[[ AVAILABLE RECORDS, beginning ]]

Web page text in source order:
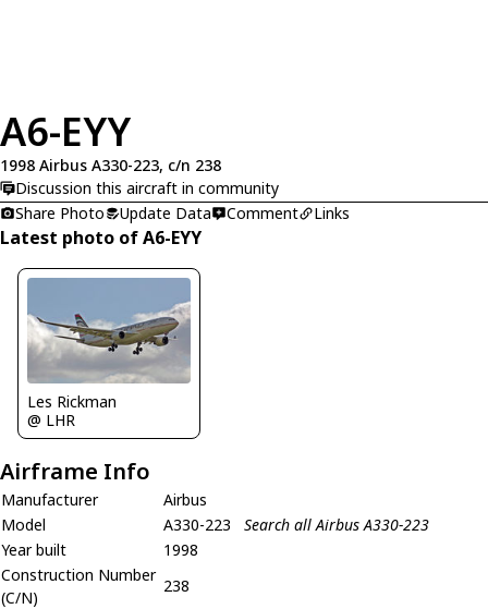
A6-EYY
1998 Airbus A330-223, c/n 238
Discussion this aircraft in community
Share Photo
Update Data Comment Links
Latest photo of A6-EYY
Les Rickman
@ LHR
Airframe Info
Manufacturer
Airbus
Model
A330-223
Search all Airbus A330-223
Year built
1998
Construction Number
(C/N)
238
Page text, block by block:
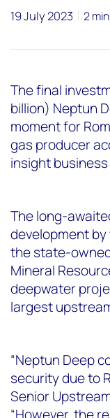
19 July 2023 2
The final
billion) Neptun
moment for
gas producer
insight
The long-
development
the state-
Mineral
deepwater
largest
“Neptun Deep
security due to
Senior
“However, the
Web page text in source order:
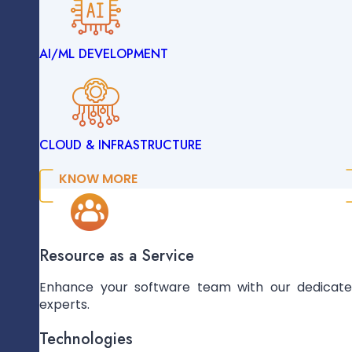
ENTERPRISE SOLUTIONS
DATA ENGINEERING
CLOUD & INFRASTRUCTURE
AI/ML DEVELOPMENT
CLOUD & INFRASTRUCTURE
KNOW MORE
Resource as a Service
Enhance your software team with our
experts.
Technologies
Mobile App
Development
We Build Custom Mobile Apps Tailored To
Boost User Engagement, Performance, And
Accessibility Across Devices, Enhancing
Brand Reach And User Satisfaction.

[[ AVAILABLE RECORDS, end ]]

*WORK ORDER*.
Go back to the listing above and reproduce, exactly, the stretch from the line bearing "billion) Neptun" through the line bearing "Resource as a Service", without its pictures.

*ANSWER FOR THE TASK*.
billion) Neptun
moment for
gas producer
insight
The long-
development
the state-
Mineral
deepwater
largest
“Neptun Deep
security due to
Senior
“However, the
Web page text in source order:
ENTERPRISE SOLUTIONS
DATA ENGINEERING
CLOUD & INFRASTRUCTURE
AI/ML DEVELOPMENT
CLOUD & INFRASTRUCTURE
KNOW MORE
Resource as a Service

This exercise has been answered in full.